Be careful with mutable objects!

There is an immutable object that has some similar properties to a list called a `tuple`, but we aren't going to go into those right now.

#### Strings

In [7]:
x_str = 'hello'

type(x_str)

str

Strings are immutable:

In [8]:
y_str = x_str
y_str += ' friend'

print(f"y_str = {y_str}, x_str = {x_str}")

y_str = hello friend, x_str = hello


### What is a dictionary?
Dictionaries are "look up tables" that can be used to map keys to values:

In [9]:
teacher_dict = {'best_teacher': 'Jesse',
                'worst_teacher': 'Rasi'}

teacher_dict

{'best_teacher': 'Jesse', 'worst_teacher': 'Rasi'}

This dictionary maps the best and worst teachers to their names.
We can look up the value for a key:

In [10]:
teacher_dict['best_teacher']

'Jesse'

Note that we get an error if they key doesn't exist:

In [11]:
teacher_dict['second_best_teacher']

KeyError: 'second_best_teacher'

We can get all of the keys:

In [19]:
teacher_dict.keys()

dict_keys(['best_teacher', 'worst_teacher'])

Or the values:

In [16]:
teacher_dict.values()

dict_values(['Jesse', 'Rasi'])

Or the items, which are tuples with keys and values:

In [14]:
teacher_dict.items()

dict_items([('best_teacher', 'Jesse'), ('worst_teacher', 'Rasi')])
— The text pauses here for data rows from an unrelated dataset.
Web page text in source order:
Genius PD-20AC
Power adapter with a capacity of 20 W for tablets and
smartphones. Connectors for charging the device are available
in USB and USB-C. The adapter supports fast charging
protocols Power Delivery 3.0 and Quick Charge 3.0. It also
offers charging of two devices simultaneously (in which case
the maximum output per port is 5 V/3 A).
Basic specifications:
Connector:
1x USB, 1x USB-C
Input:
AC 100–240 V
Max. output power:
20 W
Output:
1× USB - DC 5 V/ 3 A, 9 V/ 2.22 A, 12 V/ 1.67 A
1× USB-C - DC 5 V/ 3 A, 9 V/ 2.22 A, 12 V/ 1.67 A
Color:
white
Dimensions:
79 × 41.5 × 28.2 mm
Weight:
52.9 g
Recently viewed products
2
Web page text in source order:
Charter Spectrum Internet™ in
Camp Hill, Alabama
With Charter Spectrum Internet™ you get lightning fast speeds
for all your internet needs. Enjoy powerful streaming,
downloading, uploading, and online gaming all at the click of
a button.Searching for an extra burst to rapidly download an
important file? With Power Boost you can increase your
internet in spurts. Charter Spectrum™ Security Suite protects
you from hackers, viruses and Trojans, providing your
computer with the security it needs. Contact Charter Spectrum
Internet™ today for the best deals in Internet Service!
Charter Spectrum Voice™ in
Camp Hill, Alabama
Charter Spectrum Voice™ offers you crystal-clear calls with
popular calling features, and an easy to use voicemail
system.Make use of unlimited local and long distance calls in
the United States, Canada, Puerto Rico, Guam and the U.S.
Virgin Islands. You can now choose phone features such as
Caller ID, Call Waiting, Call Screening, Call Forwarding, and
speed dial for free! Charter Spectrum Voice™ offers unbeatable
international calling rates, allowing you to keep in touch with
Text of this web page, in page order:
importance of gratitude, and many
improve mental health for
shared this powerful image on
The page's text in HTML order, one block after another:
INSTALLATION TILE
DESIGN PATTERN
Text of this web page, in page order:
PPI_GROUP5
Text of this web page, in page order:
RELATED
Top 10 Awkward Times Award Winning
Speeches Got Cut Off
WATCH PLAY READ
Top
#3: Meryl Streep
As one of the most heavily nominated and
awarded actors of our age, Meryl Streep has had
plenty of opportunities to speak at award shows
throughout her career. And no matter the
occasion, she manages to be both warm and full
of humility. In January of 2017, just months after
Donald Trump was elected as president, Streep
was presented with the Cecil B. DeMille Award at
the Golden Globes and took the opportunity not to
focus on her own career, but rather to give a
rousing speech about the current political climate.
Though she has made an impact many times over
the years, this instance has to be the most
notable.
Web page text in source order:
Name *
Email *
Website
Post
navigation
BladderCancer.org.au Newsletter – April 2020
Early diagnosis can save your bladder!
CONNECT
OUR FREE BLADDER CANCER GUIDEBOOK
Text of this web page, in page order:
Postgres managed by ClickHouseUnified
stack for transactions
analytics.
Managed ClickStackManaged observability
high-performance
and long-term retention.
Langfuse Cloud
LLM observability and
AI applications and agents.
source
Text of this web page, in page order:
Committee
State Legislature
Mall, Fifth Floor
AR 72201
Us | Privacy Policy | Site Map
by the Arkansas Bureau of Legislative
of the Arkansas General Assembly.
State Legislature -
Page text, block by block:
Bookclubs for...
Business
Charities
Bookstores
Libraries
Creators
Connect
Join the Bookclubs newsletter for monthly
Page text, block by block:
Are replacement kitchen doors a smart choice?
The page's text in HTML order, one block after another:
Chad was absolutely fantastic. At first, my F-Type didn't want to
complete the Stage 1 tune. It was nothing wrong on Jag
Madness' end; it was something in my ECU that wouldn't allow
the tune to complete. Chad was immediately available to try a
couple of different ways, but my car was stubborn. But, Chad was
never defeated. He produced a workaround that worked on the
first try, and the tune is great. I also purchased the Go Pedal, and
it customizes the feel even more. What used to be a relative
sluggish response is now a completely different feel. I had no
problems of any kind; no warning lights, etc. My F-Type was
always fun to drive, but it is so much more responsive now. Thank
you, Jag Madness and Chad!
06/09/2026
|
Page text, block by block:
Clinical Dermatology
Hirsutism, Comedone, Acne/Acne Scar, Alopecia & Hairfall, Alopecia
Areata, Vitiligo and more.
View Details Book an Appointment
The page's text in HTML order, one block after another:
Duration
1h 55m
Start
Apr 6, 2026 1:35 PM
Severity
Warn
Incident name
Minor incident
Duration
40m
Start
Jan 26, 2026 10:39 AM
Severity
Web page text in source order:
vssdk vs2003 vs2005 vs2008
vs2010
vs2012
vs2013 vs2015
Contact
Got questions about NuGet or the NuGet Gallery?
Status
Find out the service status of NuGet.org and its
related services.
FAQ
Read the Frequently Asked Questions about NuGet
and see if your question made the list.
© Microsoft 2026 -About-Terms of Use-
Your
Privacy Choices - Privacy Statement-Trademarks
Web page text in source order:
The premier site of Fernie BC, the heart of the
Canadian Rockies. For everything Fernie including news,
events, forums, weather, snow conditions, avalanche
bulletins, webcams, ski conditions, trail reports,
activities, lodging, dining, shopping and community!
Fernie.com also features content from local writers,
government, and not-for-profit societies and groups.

We can add entries to a dictionary like this:

In [20]:
teacher_dict['most_fashionable_teacher'] = 'Trevor'

teacher_dict

{'best_teacher': 'Jesse',
 'worst_teacher': 'Rasi',
 'most_fashionable_teacher': 'Trevor'}

Note that the above cell shows that dictionaries are mutable, as we changed the dictionary by adding to it.

An advantage of a dictionary is that it is very fast to look up key / value pairs even if there are lots of entries in the dictionary.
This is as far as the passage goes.